How to flatten a pandas dataframe with some columns as json?
Here's a solution using json_normalize()
again by using a custom function to get the data in the correct format understood by json_normalize
function.
import ast
from pandas.io.json import json_normalize
def only_dict(d):
'''
Convert json string representation of dictionary to a python dict
'''
return ast.literal_eval(d)
def list_of_dicts(ld):
'''
Create a mapping of the tuples formed after
converting json strings of list to a python list
'''
return dict([(list(d.values())[1], list(d.values())[0]) for d in ast.literal_eval(ld)])
A = json_normalize(df['columnA'].apply(only_dict).tolist()).add_prefix('columnA.')
B = json_normalize(df['columnB'].apply(list_of_dicts).tolist()).add_prefix('columnB.pos.')
Finally, join the DFs
on the common index to get:
df[['id', 'name']].join([A, B])
EDIT:- As per the comment by @MartijnPieters, the recommended way of decoding the json strings would be to use json.loads()

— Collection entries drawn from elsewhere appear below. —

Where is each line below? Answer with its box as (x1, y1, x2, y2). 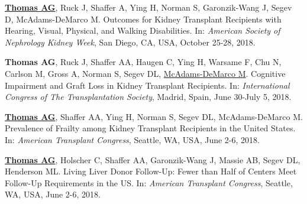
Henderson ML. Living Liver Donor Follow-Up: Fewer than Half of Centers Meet (5, 165, 297, 177)
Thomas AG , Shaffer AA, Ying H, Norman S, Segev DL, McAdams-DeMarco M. (5, 110, 303, 122)
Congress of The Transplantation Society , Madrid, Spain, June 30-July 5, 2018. (5, 90, 292, 103)
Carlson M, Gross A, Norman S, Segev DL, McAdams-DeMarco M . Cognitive (5, 67, 286, 79)
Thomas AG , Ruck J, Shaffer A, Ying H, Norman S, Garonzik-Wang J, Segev (5, 1, 292, 13)
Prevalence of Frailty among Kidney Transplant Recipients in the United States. (5, 122, 296, 134)
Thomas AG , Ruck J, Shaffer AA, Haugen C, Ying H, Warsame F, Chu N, (5, 56, 282, 68)
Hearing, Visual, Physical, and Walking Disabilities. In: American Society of (5, 24, 280, 37)

which is much faster when compared to using ast.literal_eval()
if you know that the data source is JSON.
The quickest seems to be:
import pandas as pd
import json
json_struct = json.loads(df.to_json(orient="records"))
df_flat = pd.io.json.json_normalize(json_struct) #use pd.io.json
TL;DR Copy-paste the following function and use it like this: flatten_nested_json_df(df)
This is the most general function I could come up with:
def flatten_nested_json_df(df):
df = df.reset_index()
print(f"original shape: {df.shape}")
print(f"original columns: {df.columns}")
# search for columns to explode/flatten
s = (df.applymap(type) == list).all()
list_columns = s[s].index.tolist()
s = (df.applymap(type) == dict).all()
dict_columns = s[s].index.tolist()
print(f"lists: {list_columns}, dicts: {dict_columns}")
while len(list_columns) > 0 or len(dict_columns) > 0:
new_columns = []
for col in dict_columns:
print(f"flattening: {col}")
# explode dictionaries horizontally, adding new columns
horiz_exploded = pd.json_normalize(df[col]).add_prefix(f'{col}.')
horiz_exploded.index = df.index
df = pd.concat([df, horiz_exploded], axis=1).drop(columns=[col])
new_columns.extend(horiz_exploded.columns) # inplace
for col in list_columns:
print(f"exploding: {col}")
# explode lists vertically, adding new columns
df = df.drop(columns=[col]).join(df[col].explode().to_frame())
new_columns.append(col)
# check if there are still dict o list fields to flatten
s = (df[new_columns].applymap(type) == list).all()
list_columns = s[s].index.tolist()
s = (df[new_columns].applymap(type) == dict).all()
dict_columns = s[s].index.tolist()
print(f"lists: {list_columns}, dicts: {dict_columns}")
print(f"final shape: {df.shape}")
print(f"final columns: {df.columns}")
return df
It takes a dataframe that may have nested lists and/or dicts in its columns, and recursively explodes/flattens those columns.
It uses pandas' pd.json_normalize
to explode the dictionaries (creating new columns), and pandas' explode
to explode the lists (creating new rows).
Simple to use:
# Test
df = pd.DataFrame(
columns=['id','name','columnA','columnB'],
data=[
[1,'John',{"dist": "600", "time": "0:12.10"},[{"pos": "1st", "value": "500"},{"pos": "2nd", "value": "300"},{"pos": "3rd", "value": "200"}, {"pos": "total", "value": "1000"}]],
[2,'Mike',{"dist": "600"},[{"pos": "1st", "value": "500"},{"pos": "2nd", "value": "300"},{"pos": "total", "value": "800"}]]
])
flatten_nested_json_df(df)
It's not the most efficient thing on earth, and it has the side effect of resetting your dataframe's index, but it gets the job done. Feel free to tweak it.